Wien – Der Klimawandel lässt zum Teil drastische Auswirkungen auf den Wald in Österreich befürchten. Die von Klimatologen in Aussicht gestellte weitere Erhöhung der Durchschnittstemperaturen würde dazu führen, dass die Waldgrenze nach oben rückt, Bäume in tieferen Lagen aber zunehmend mit Schädlingen zu kämpfen hätten – allen voran mit Borkenkäfern – und einige Arten im Konkurrenzkampf unterliegen. Hauptbetroffen von der Schädlingsplage wären wie schon jetzt Fichten, mit einem Flächen-Anteil von mehr als 50 Prozent die häufigste Baumart in Österreich.

"Längerfristig gesehen wäre es möglich, dass die Fichte andere Baumarten in den Hochlagen verdrängt", sagte ao. Univ.-Prof. Dr. Manfred J. Lexer vom Institut für Waldbau der Universität für Bodenkultur in Wien. "Benachteiligt gegenüber der Fichte wäre zum Beispiel die für Gebirgslagen charakteristische Zirbe, die einen Anteil von 0,6 Prozent am österreichischen Wald hat", so der Institutsleiter. Aber auch die Fichte könnte in tieferen Lagen durch Trockenheit unter so großen physiologischen Stress geraten, dass Borkenkäfer den geschwächten Beständen den Rest geben.

Zuwanderung

Dafür könnten Arten zuwandern, die in Österreich bisher nicht heimisch waren. Das gilt sowohl für Pflanzenarten als auch für Schädlinge. "Derzeit kann man das schon an der Robinie beobachten, die sich von Ungarn aus in den relativ trockenen Gebieten Ostösterreichs ausbreitet", erklärte Lexer.
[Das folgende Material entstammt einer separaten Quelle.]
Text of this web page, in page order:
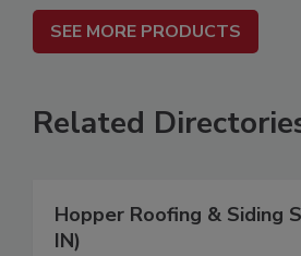
SEE MORE PRODUCTS
Related
Hopper Roofing & Siding
IN)
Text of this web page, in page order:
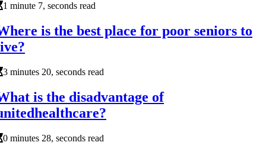
1 minute 7, seconds read
is the best place for poor seniors to
3 minutes 20, seconds read
is the disadvantage of
0 minutes 28, seconds read

"Grundsätzlich ist zu bedenken, dass nicht nur klimatische Bedingungen, sondern auch die Bodenverhältnisse den Wald beeinflussen", betonte Lexer. Das bedeutet, dass die Baumgrenze durch höhere Temperaturen nicht sozusagen gleichmäßig nach oben rücken würde, sondern je nach Bodenbeschaffenheit in unterschiedlichem Ausmaß. Zusätzlich beeinflussen Bewirtschaftungsmaßnahmen die Vegetationsveränderung im Klimawandel.

Schwierige Prognose

Eine für Österreich einheitliche Prognose über die Auswirkungen klimatischer Veränderungen auf den Wald ist nicht möglich. "Entscheidend ist unter anderem auch die Wasserversorgung", sagte Lexer. "Und was uns Klimatologen und Meteorologen sagen, könnte die regionale Entwicklung der zukünftigen Niederschläge sehr unterschiedlich ausfallen. So könnte es tendenziell eventuell mehr Niederschläge im Norden und weniger im Südosten geben."
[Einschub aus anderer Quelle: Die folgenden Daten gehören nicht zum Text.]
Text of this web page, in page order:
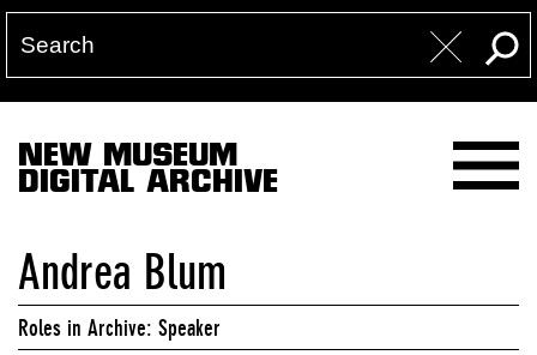
NEW MUSEUM
DIGITAL ARCHIVE
Andrea Blum
Roles in Archive: Speaker
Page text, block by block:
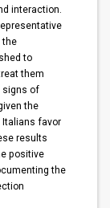
interaction.
the
to
them
signs of
the
Italians favor
results
positive
the
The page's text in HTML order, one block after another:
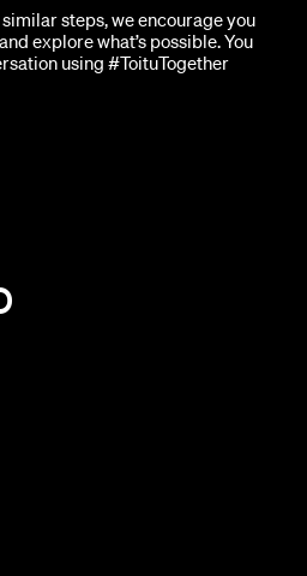
steps, we encourage you
explore what’s possible. You
using #ToituTogether
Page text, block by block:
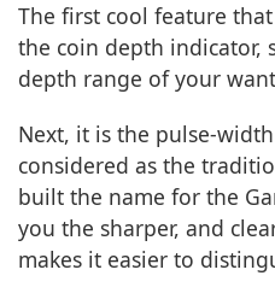
The first cool feature
the coin depth indicator,
depth range of your
Next, it is the pulse-
considered as the
built the name for the
you the sharper, and
makes it easier to
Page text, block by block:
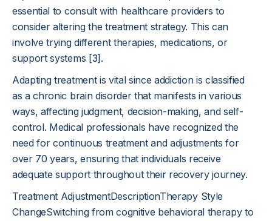
essential to consult with healthcare providers to
consider altering the treatment strategy. This can
involve trying different therapies, medications, or
support systems [3] .
Adapting treatment is vital since addiction is classified
as a chronic brain disorder that manifests in various
ways, affecting judgment, decision-making, and self-
control. Medical professionals have recognized the
need for continuous treatment and adjustments for
over 70 years, ensuring that individuals receive
adequate support throughout their recovery journey.
Treatment AdjustmentDescriptionTherapy Style
ChangeSwitching from cognitive behavioral therapy to
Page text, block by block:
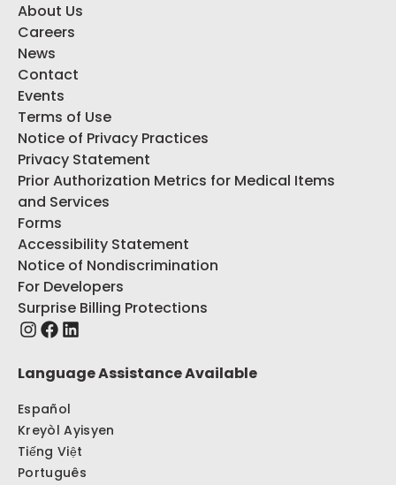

--> Simulationen möglicher Szenarien

Am Institut für Waldbau wurden zum Thema natürliche Baumartenzusammensetzung mögliche Szenarien auf einem simulierten Standort in den Hohen Tauern auf 1.500 Metern Seehöhe mit einem aktuellen Jahresmittel von 2,7 Grad untersucht. Demnach würde dort bei einer Temperaturerhöhung um vier Grad und bei 2,1 Prozent mehr Niederschlag die Biomasseproduktion deutlich ansteigen. Die Fichte wäre der große Gewinner. Ihr Anteil würde von derzeit 99 Tonnen pro Hektar auf 131 Tonnen zunehmen. Die Zirbe wäre verschwunden, der Lärchenbestand reduziert. Dafür gäbe es – neu an diesem Standort – Buchen, und zwar mit einer Biomasse von 34 Tonnen pro Hektar.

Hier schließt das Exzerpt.